* _Description of the task_
Copy every line of the records below that holds the word "pixels".

[Stored data entries]
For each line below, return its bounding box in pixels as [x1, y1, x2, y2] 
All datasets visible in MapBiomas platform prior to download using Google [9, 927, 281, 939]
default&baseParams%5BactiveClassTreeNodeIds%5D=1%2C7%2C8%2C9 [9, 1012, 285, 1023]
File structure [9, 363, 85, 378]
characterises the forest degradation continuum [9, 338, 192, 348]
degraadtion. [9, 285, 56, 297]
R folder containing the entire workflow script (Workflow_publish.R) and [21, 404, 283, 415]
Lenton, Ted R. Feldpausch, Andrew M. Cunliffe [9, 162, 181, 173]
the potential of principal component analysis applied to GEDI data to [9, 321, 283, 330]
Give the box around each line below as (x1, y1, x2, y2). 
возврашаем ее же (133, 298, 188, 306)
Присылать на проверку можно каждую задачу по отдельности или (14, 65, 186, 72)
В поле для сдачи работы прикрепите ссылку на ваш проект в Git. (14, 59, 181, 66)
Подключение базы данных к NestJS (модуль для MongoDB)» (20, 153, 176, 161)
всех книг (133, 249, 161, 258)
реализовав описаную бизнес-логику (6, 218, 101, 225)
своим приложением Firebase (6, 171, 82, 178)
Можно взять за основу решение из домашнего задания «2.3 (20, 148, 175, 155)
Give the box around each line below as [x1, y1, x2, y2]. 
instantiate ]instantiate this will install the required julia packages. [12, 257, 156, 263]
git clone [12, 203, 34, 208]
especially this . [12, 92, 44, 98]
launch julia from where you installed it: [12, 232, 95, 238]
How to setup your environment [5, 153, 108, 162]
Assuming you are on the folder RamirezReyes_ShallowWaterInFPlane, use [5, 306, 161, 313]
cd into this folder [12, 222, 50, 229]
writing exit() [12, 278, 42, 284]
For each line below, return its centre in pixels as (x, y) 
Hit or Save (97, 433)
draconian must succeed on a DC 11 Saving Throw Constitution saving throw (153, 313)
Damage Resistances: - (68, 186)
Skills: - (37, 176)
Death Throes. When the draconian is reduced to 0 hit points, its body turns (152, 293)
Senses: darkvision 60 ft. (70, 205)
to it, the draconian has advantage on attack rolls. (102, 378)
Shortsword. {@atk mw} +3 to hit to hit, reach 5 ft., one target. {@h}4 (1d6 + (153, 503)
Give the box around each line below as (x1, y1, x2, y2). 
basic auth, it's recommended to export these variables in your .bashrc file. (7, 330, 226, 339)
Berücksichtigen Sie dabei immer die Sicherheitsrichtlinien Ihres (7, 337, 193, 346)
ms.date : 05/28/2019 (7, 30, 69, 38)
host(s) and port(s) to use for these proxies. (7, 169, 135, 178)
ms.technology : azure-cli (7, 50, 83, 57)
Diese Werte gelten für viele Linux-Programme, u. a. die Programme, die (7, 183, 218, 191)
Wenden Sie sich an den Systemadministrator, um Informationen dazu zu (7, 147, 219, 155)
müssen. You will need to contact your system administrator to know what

* _Response area_
For each line below, return its bounding box in pixels as [x1, y1, x2, y2] 
For each line below, return its centre in pixels as (x, y) 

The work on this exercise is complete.